Really not the Jargon, BUT....: Doubling, Lengthening (Re: Another example of doubling....)
Mike Cleven
ironmtn at BIGFOOT.COM
Fri Feb 12 03:33:22 UTC 1999
At 07:29 PM 2/11/99 -0800, Liland Brajant ROS' wrote:
>
>I also sometimes call cats, especially if they are quite close, with a
>prolonged, rising-toned tongue-trill.
Which brings to mind a strange story, albeit a true one.......
The tongue-trill is quite close to certain sounds that cats themselves
make, as anyone who's been around certain breeds knows (i.e. the talkative
breeds). Maybe it evolved as a bird-call (?!), but it's certainly in "cat
wawa" (I guess that would be pusspuss wawa) as are a wide range of other
curious sounds.
So.......
One evening, I was over at a friend's basement suite in Vancouver's East
Side, hiding from the rain and the ugliness of Vancouver traffic. His cat
- a small black critter that never grew much larger than a reasonable-sized
kitten - was the runt of the neighbourhood, and constantly getting bullied.

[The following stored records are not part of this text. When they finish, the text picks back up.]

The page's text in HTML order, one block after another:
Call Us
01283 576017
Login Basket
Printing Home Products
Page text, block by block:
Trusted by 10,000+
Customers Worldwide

Being female, of course, other cats had come in the house and sprayed, the
females even come in and beat her up (when Bob wasn't home). The window
above the kitchen sink was ground-level, and the general means of ingress
and egress for the cat (and her friends and nemeses).
She was hanging out with us as we were drinking some wine, and the subject
of her being abused by the neighbouring cats was part of the discussion.

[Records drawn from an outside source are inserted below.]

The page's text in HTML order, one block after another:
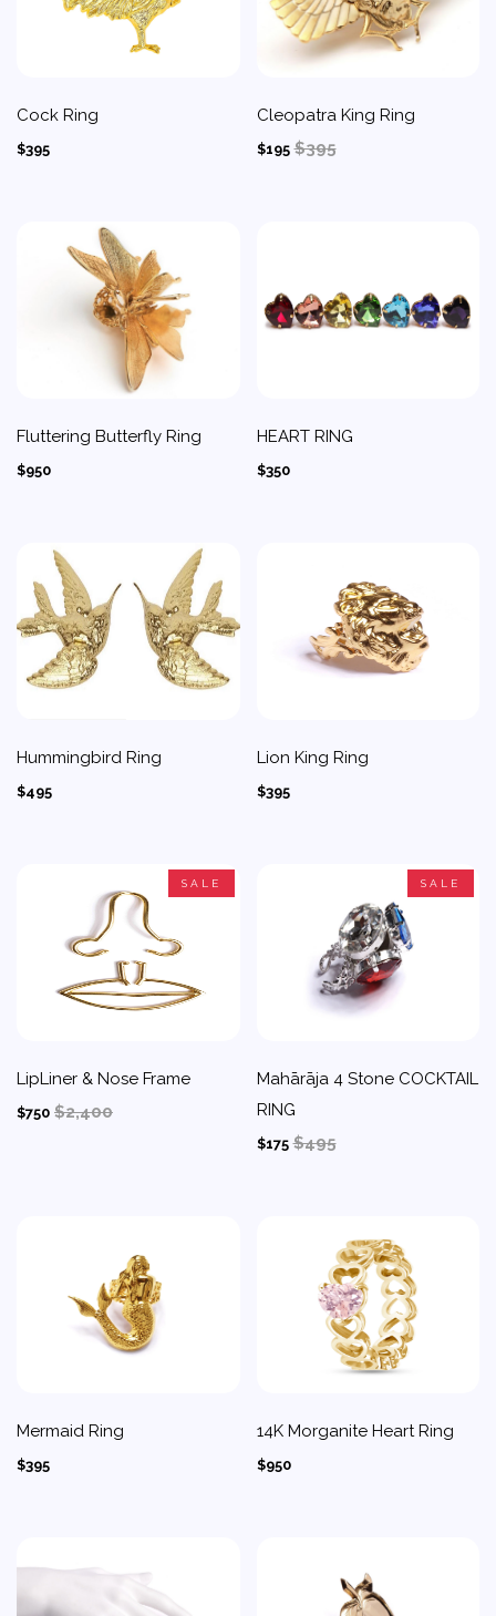
Cock Ring
$395
Cleopatra King Ring
$195 $395
Fluttering Butterfly Ring
$950
HEART RING
$350
Hummingbird Ring
$495
Lion King Ring
$395
SALE
LipLiner & Nose Frame
$750 $2,400
SALE
Mahārāja 4 Stone COCKTAIL
RING
$175 $495
Mermaid Ring
$395
14K Morganite Heart Ring
$950

We fell silent for a minute or two (the wine taking its hold), and the cat
burst back in from outside where it had gone for a moment. A larger cat
poked its head in the curtains, stopped as soon as it saw us, and snarled
at Bob's kitty, he mewed back something like "nyaah, nyaah, y'can't get me
- I've got my humans here!".
What ensued (as Bob and I sat in astonishment) was about half an hour or
fourty minutes of pishpish wawa, with obvious contexts and content. Seemed
like Bob's cat was defending itself verbally to the bigger cat, which went
from issuing ultimatums to discussing cat-community gossip. As we sat
immobile, they seemed to forget that we were listening (except the big cat
still didn't come in) and seemed to be "speaking freely". The range of
sounds, even of what seemed to be lengthy sentences, even orations, was
really impressive; wish there'd been a tape playing at the time. It was
quite obviously a dialogue, and not just vocalizations.......
Animal languages are, of course, a hot topic in zoological and theoretical
linguistics circles these days, esp. concerning parrots. What's got me is
- if parrots are so much smarter than cats, exactly how smart are they?